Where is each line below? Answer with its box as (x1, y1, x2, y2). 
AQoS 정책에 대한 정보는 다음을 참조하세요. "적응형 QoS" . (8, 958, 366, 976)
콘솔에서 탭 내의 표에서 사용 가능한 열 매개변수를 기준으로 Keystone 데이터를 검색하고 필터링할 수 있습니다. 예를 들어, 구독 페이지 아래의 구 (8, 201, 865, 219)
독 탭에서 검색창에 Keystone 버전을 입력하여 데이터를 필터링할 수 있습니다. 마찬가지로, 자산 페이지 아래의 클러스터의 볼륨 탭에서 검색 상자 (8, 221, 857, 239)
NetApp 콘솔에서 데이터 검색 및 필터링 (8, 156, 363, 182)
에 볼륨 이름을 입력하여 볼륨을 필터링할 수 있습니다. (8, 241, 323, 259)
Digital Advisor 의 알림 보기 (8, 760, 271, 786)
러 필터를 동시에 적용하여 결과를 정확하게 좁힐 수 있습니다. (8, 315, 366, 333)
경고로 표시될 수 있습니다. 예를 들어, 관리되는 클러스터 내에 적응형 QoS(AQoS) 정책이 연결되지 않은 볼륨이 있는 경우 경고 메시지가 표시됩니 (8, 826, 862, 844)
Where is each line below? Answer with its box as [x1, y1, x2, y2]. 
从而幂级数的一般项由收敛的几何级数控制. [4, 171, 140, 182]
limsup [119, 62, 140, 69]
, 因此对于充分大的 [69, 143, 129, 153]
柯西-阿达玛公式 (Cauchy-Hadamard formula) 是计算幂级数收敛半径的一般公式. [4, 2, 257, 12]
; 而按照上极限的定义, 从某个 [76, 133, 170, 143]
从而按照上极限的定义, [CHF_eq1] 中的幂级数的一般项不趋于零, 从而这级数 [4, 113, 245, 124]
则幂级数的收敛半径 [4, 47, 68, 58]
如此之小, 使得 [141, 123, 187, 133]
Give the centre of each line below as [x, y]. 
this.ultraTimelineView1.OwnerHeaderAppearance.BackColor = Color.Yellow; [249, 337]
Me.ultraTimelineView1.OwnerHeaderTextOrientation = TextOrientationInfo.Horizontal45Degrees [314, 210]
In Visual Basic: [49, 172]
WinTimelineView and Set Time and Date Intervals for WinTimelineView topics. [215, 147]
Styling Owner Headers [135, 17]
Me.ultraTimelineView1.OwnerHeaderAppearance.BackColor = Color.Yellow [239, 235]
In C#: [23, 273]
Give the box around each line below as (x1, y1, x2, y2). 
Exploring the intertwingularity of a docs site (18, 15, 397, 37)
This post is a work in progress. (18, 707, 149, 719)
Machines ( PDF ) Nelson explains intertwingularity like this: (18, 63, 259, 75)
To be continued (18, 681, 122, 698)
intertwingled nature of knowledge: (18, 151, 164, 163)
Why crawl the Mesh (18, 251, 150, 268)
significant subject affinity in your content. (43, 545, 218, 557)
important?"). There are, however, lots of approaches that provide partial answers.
━━━━━━━━━━━━━━━━━━━━
**BRIEF**
Print all of the lines above so that each one matches its original exactly.

**REPLY**
Where is each line below? Answer with its box as (x1, y1, x2, y2). 
AQoS 정책에 대한 정보는 다음을 참조하세요. "적응형 QoS" . (8, 958, 366, 976)
콘솔에서 탭 내의 표에서 사용 가능한 열 매개변수를 기준으로 Keystone 데이터를 검색하고 필터링할 수 있습니다. 예를 들어, 구독 페이지 아래의 구 (8, 201, 865, 219)
독 탭에서 검색창에 Keystone 버전을 입력하여 데이터를 필터링할 수 있습니다. 마찬가지로, 자산 페이지 아래의 클러스터의 볼륨 탭에서 검색 상자 (8, 221, 857, 239)
NetApp 콘솔에서 데이터 검색 및 필터링 (8, 156, 363, 182)
에 볼륨 이름을 입력하여 볼륨을 필터링할 수 있습니다. (8, 241, 323, 259)
Digital Advisor 의 알림 보기 (8, 760, 271, 786)
러 필터를 동시에 적용하여 결과를 정확하게 좁힐 수 있습니다. (8, 315, 366, 333)
경고로 표시될 수 있습니다. 예를 들어, 관리되는 클러스터 내에 적응형 QoS(AQoS) 정책이 연결되지 않은 볼륨이 있는 경우 경고 메시지가 표시됩니 (8, 826, 862, 844)
Where is each line below? Answer with its box as [x1, y1, x2, y2]. 
从而幂级数的一般项由收敛的几何级数控制. [4, 171, 140, 182]
limsup [119, 62, 140, 69]
, 因此对于充分大的 [69, 143, 129, 153]
柯西-阿达玛公式 (Cauchy-Hadamard formula) 是计算幂级数收敛半径的一般公式. [4, 2, 257, 12]
; 而按照上极限的定义, 从某个 [76, 133, 170, 143]
从而按照上极限的定义, [CHF_eq1] 中的幂级数的一般项不趋于零, 从而这级数 [4, 113, 245, 124]
则幂级数的收敛半径 [4, 47, 68, 58]
如此之小, 使得 [141, 123, 187, 133]
Give the centre of each line below as [x, y]. 
this.ultraTimelineView1.OwnerHeaderAppearance.BackColor = Color.Yellow; [249, 337]
Me.ultraTimelineView1.OwnerHeaderTextOrientation = TextOrientationInfo.Horizontal45Degrees [314, 210]
In Visual Basic: [49, 172]
WinTimelineView and Set Time and Date Intervals for WinTimelineView topics. [215, 147]
Styling Owner Headers [135, 17]
Me.ultraTimelineView1.OwnerHeaderAppearance.BackColor = Color.Yellow [239, 235]
In C#: [23, 273]
Give the box around each line below as (x1, y1, x2, y2). 
Exploring the intertwingularity of a docs site (18, 15, 397, 37)
This post is a work in progress. (18, 707, 149, 719)
Machines ( PDF ) Nelson explains intertwingularity like this: (18, 63, 259, 75)
To be continued (18, 681, 122, 698)
intertwingled nature of knowledge: (18, 151, 164, 163)
Why crawl the Mesh (18, 251, 150, 268)
significant subject affinity in your content. (43, 545, 218, 557)
important?"). There are, however, lots of approaches that provide partial answers.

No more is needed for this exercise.